WHAT THE TASK ASKS: Restate, in full and unchanged, the entries that follow, but not their pictures.

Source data
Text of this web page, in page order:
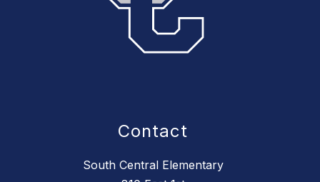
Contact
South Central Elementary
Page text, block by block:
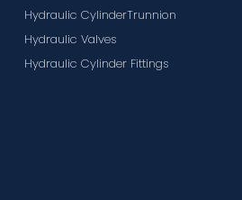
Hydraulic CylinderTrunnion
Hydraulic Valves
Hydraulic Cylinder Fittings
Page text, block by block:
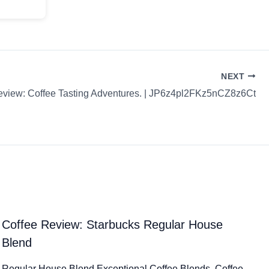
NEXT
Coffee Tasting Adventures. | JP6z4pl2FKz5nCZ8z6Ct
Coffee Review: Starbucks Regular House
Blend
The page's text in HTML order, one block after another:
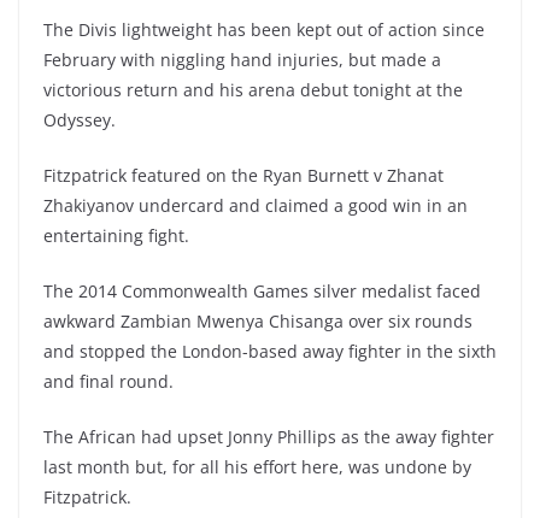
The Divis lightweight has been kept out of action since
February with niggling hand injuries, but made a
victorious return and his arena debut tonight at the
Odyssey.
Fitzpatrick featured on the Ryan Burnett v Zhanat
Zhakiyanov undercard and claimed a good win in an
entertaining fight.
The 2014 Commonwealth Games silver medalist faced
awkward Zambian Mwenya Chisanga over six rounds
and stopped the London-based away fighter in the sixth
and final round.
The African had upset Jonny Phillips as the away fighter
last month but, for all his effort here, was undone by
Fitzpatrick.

ANSWER SECTION:
Text of this web page, in page order:
Contact
South Central Elementary
Page text, block by block:
Hydraulic CylinderTrunnion
Hydraulic Valves
Hydraulic Cylinder Fittings
Page text, block by block:
NEXT
Coffee Tasting Adventures. | JP6z4pl2FKz5nCZ8z6Ct
Coffee Review: Starbucks Regular House
Blend
The page's text in HTML order, one block after another:
The Divis lightweight has been kept out of action since
February with niggling hand injuries, but made a
victorious return and his arena debut tonight at the
Odyssey.
Fitzpatrick featured on the Ryan Burnett v Zhanat
Zhakiyanov undercard and claimed a good win in an
entertaining fight.
The 2014 Commonwealth Games silver medalist faced
awkward Zambian Mwenya Chisanga over six rounds
and stopped the London-based away fighter in the sixth
and final round.
The African had upset Jonny Phillips as the away fighter
last month but, for all his effort here, was undone by
Fitzpatrick.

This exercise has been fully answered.